Check each line of the listing for the string "Department". Copy those where it appears.

(SOURCE RECORDS)

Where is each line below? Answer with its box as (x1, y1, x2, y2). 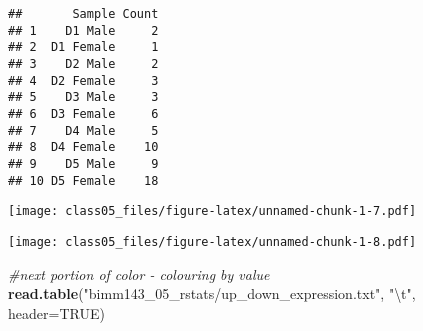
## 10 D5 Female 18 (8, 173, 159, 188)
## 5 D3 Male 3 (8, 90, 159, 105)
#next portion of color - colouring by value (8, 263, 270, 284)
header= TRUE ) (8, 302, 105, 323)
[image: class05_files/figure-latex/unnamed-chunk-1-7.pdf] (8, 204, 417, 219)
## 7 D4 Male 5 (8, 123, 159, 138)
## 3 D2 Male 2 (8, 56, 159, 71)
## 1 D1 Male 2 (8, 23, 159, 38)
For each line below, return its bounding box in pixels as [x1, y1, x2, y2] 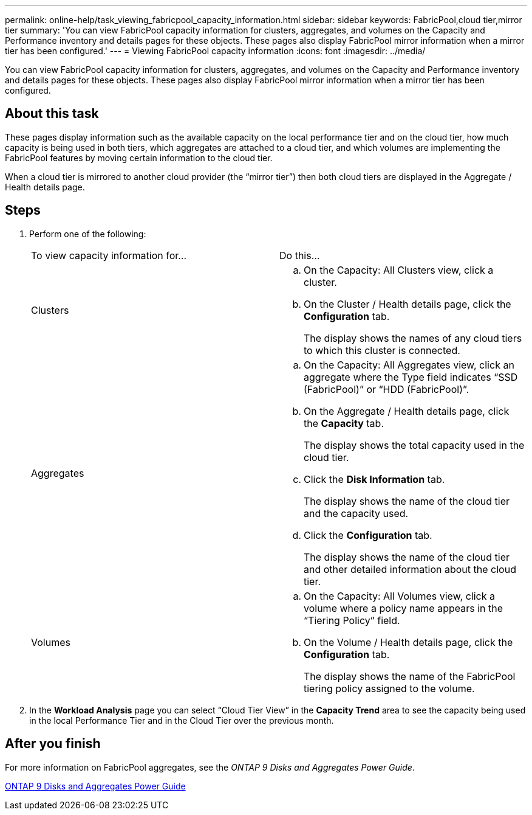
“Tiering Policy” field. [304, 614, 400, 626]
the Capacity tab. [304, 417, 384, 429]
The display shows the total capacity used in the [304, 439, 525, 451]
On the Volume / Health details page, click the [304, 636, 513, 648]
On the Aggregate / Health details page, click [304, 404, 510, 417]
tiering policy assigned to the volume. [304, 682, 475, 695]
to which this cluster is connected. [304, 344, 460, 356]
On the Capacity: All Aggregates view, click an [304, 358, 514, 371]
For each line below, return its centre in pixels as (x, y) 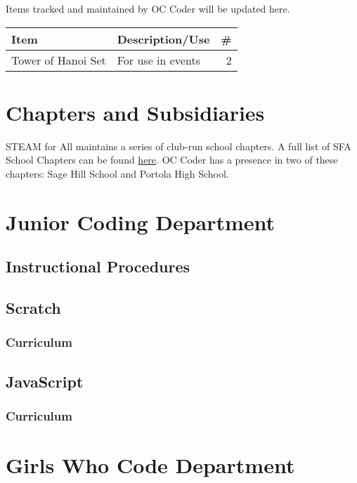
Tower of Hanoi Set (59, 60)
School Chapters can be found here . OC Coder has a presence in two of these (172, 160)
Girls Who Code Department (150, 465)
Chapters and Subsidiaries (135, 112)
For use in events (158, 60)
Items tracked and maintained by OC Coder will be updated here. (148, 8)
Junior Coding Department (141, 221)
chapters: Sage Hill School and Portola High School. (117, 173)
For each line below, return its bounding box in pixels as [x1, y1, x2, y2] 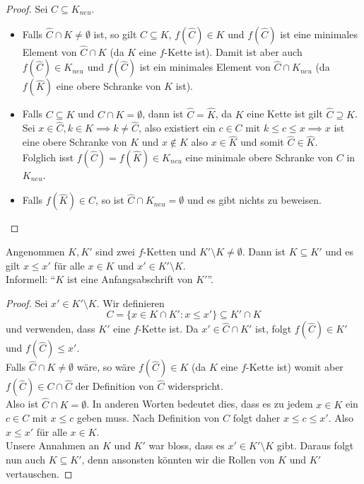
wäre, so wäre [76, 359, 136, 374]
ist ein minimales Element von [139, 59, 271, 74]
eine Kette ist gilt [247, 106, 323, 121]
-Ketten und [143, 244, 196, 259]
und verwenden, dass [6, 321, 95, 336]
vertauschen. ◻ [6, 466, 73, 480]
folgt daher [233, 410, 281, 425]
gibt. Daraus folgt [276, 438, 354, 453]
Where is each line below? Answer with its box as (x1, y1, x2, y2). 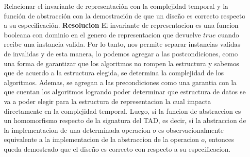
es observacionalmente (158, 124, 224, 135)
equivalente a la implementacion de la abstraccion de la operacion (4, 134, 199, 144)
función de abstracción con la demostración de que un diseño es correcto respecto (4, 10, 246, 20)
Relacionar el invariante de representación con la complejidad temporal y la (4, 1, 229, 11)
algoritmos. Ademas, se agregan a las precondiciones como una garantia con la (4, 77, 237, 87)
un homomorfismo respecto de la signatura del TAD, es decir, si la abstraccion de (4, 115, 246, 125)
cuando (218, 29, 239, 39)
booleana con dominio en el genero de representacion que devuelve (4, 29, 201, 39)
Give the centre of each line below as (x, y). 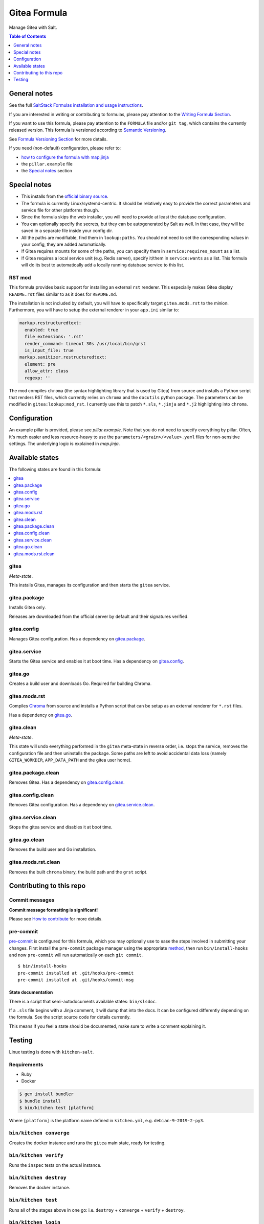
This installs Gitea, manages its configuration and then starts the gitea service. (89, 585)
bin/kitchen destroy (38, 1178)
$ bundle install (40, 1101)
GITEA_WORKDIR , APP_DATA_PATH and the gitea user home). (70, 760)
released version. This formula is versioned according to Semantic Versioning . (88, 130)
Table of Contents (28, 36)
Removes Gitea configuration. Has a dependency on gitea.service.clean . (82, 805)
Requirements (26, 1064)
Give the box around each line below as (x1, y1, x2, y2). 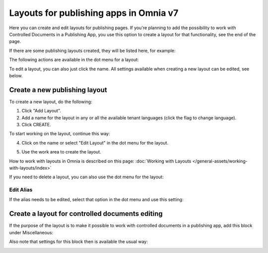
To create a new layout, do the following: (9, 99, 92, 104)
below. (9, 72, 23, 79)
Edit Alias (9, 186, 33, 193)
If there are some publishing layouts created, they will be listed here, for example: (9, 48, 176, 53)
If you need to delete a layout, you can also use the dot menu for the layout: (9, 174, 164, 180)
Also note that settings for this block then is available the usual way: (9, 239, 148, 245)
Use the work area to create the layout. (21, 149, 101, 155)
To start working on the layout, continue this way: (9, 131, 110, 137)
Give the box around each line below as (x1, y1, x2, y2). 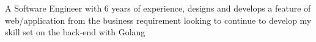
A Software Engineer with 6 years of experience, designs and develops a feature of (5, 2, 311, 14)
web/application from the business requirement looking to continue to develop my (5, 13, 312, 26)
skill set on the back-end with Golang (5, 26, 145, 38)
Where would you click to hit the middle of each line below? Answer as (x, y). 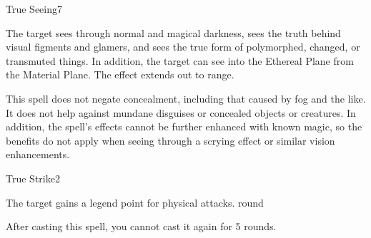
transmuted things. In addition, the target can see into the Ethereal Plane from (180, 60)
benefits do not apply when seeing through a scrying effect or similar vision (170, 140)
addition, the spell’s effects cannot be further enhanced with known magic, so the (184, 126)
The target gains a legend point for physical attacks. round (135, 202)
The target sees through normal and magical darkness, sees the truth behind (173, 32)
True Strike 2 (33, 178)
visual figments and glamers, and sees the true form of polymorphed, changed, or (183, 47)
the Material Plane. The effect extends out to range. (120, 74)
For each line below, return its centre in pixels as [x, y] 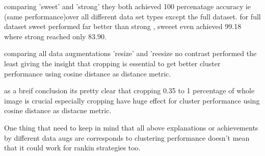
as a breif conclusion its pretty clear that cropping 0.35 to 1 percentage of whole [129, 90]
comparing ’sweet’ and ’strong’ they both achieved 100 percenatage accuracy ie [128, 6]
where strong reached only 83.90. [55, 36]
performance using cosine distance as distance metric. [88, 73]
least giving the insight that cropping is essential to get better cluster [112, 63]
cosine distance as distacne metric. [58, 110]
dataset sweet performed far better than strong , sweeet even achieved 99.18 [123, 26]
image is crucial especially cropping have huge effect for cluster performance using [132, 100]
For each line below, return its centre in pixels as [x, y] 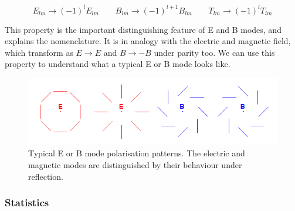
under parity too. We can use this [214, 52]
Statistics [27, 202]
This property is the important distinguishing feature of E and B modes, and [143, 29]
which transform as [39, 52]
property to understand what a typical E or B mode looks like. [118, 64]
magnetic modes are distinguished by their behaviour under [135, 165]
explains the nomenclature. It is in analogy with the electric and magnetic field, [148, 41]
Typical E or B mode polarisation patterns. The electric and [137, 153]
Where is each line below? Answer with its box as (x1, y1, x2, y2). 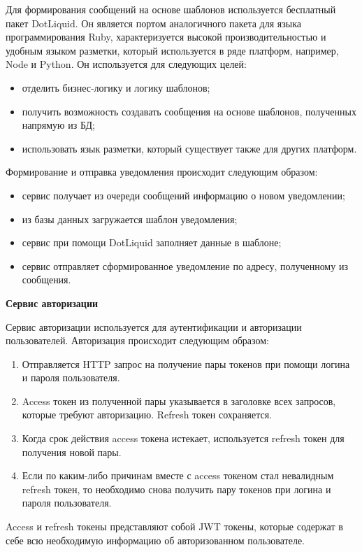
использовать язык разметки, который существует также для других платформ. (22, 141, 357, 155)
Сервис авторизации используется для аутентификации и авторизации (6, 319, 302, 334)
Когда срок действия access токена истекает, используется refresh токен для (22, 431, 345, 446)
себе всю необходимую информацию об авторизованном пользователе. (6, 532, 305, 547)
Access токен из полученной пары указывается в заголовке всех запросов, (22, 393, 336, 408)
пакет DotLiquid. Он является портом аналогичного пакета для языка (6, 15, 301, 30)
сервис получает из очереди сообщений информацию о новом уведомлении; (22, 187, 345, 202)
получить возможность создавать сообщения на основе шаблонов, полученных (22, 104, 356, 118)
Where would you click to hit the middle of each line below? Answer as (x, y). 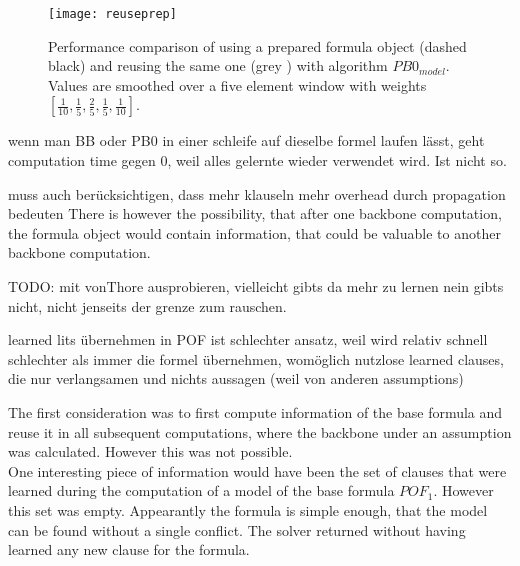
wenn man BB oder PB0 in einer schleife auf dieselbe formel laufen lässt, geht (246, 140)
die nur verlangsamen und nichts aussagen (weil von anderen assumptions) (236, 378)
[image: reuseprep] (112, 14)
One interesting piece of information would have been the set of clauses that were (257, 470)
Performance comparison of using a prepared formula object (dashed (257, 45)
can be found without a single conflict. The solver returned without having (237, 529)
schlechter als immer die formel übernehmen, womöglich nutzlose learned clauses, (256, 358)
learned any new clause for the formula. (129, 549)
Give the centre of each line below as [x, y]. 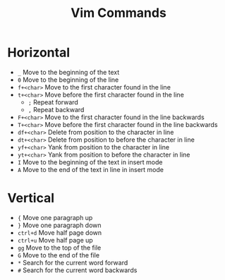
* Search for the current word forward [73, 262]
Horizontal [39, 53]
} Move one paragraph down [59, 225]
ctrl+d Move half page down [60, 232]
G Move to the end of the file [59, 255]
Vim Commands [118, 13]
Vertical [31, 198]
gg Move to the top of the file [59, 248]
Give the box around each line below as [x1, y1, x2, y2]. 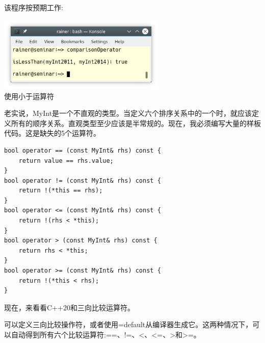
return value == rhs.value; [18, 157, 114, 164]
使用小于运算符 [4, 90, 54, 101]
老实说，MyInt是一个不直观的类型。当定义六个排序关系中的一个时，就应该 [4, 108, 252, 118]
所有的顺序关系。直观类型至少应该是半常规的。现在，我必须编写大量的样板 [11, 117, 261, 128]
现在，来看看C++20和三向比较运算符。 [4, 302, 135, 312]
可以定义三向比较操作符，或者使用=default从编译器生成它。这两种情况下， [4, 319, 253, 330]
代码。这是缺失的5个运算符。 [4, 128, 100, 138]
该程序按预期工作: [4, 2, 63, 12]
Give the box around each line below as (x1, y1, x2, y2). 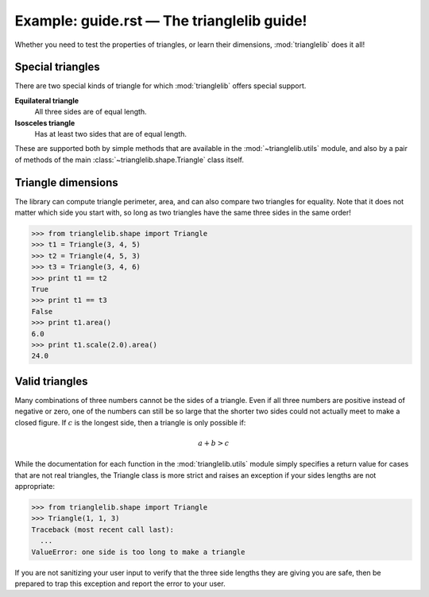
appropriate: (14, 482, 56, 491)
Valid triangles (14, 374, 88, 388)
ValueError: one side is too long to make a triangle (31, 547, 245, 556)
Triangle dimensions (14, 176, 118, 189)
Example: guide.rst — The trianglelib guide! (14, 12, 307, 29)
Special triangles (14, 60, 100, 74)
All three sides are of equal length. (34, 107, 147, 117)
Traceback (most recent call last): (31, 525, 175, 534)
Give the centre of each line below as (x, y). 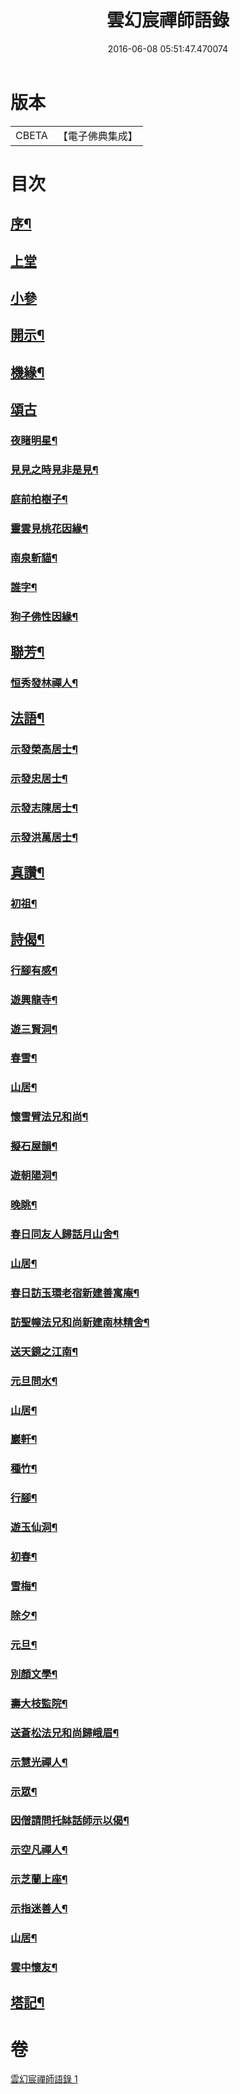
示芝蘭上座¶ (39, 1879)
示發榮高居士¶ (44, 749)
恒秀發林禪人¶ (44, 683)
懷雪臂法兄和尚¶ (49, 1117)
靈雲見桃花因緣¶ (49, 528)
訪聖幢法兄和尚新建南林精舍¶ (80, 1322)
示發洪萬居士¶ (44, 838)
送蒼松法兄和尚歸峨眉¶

(End SOURCE RECORDS)

COMPLETED TASK
Girls Who Code Department (150, 465)
Junior Coding Department (141, 221)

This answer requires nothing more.